Kattdogg12 Posted March 25 Posted March 25 Hi, I am reviewing a profit sharing allocation and I have a question with regard to the four step SSI formula. This allocation is not enough to go beyond step 1. I feel it should just be pro-rata based on compensation, which is step 1 (3% of comp). But the person who performed the calculation gave the owner pro-rata x comp + excess comp. Ex: comp 345,000 x 2.48% = 8,548 (excess comp is 210,119 (168,600 x .80 = 134,880 next dollar, then 345,000-134,881 = 210,119), so 345,000 + 210,119 = 555,119 x 1.54% = 8,548) EEs: 27,000 x 1.54% = 415.80 etc I have an excerpt from the ERISA outline book but it only covers when you don't go past step 2 or 3, not 1. But the example they give with not going past step 3 is you do pro-rata based on the comp for that step (which is comp + excess comp). Step 1 is just comp. Thanks!
Lou S. Posted March 25 Posted March 25 Is the Plan Top-Heavy? If not, calculations you have look correct as everyone seems to be getting 1.54% of total comp and 1.54% of excess comp. Assuming these are all the employees. Of course assuming these are all the employees then yeah you are almost certainly top-heavy which is going to bring you back to pro-rata until you hit 3% of pay for the non-keys.
Kattdogg12 Posted March 25 Author Posted March 25 2 hours ago, Lou S. said: Is the Plan Top-Heavy? If not, calculations you have look correct as everyone seems to be getting 1.54% of total comp and 1.54% of excess comp. Assuming these are all the employees. Of course assuming these are all the employees then yeah you are almost certainly top-heavy which is going to bring you back to pro-rata until you hit 3% of pay for the non-keys. Hi Lou! Yes, it is top heavy, but everyone is deferring, so receiving a safe harbor match that covers that. I reread my post and I guess I wasn't entirely clear - sorry about that. The example I gave above is what was calculated. I think the owner should only be receiving $5,313, which is 1.54% of $345,000. They gave the owner $8,548, which is 1.54% of comp + excess comp. I think if they don't give at least 3% in that first step, then they don't get to bring in the excess comp yet. Am I wrong thinking that?

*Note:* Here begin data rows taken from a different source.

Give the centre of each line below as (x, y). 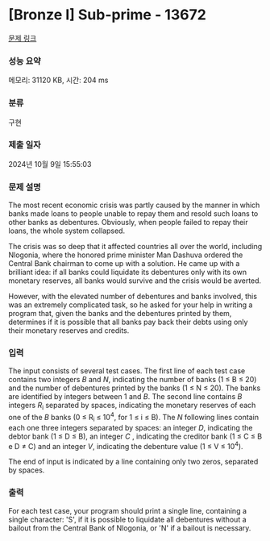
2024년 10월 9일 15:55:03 (50, 164)
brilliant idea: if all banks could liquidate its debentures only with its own (128, 273)
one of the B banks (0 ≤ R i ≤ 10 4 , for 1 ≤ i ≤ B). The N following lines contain (134, 418)
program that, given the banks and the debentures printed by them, (120, 314)
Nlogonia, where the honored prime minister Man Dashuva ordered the (126, 255)
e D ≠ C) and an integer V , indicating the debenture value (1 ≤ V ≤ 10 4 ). (126, 445)
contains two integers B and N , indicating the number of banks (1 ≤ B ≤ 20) (133, 380)
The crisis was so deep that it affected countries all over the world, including (135, 247)

Lou S. Posted March 25 Posted March 25 I'll assume everyone is getting at least a 3% match to cover that t-h min since once you make additional employer allocations you don't get the "deemed not top-heavy exemption". If that is the case then your original $8,548 (1.54% all, 1.54% excess) and $415.80 (1.54% all, no excess comp) looks correct. There is nothing magical about a 3% floor in an integrated plan unless you are trying to satisfy t-h with the contribution. The excess is limited to the lessor of the base percentage or 5.7% if you are using the TWB as the integration level.
Dave Baker Posted March 27 Posted March 27 It would be interesting for you to enter the numbers into this app I wrote a coupla decades ago, and see if it agrees that 80% + $1 is the optimal integration level: https://benefitslink.com/site/inte-greater/ Kattdogg12 and austin3515 2
austin3515 Posted March 28 Posted March 28 That is so cool! Dave Baker 1 Austin Powers, CPA, QPA, ERPA
Dave Baker Posted April 29 Posted April 29 @austin3515 It is pretty cool, I must say. I had written the program for fun before the web became a Thing, so it was almost an afterthought to put it online. I've never promoted it. It certainly could be improved (e.g., the ability to store the data so as to be able to rerun the program at some later date, or to adjust the employee census). Do you have administration software for an integrated profit-sharing plan, and could you confirm that it produces the same allocations that my program produces (if you enter the same employee census data and whatever integration level the program ends up applying to that data)?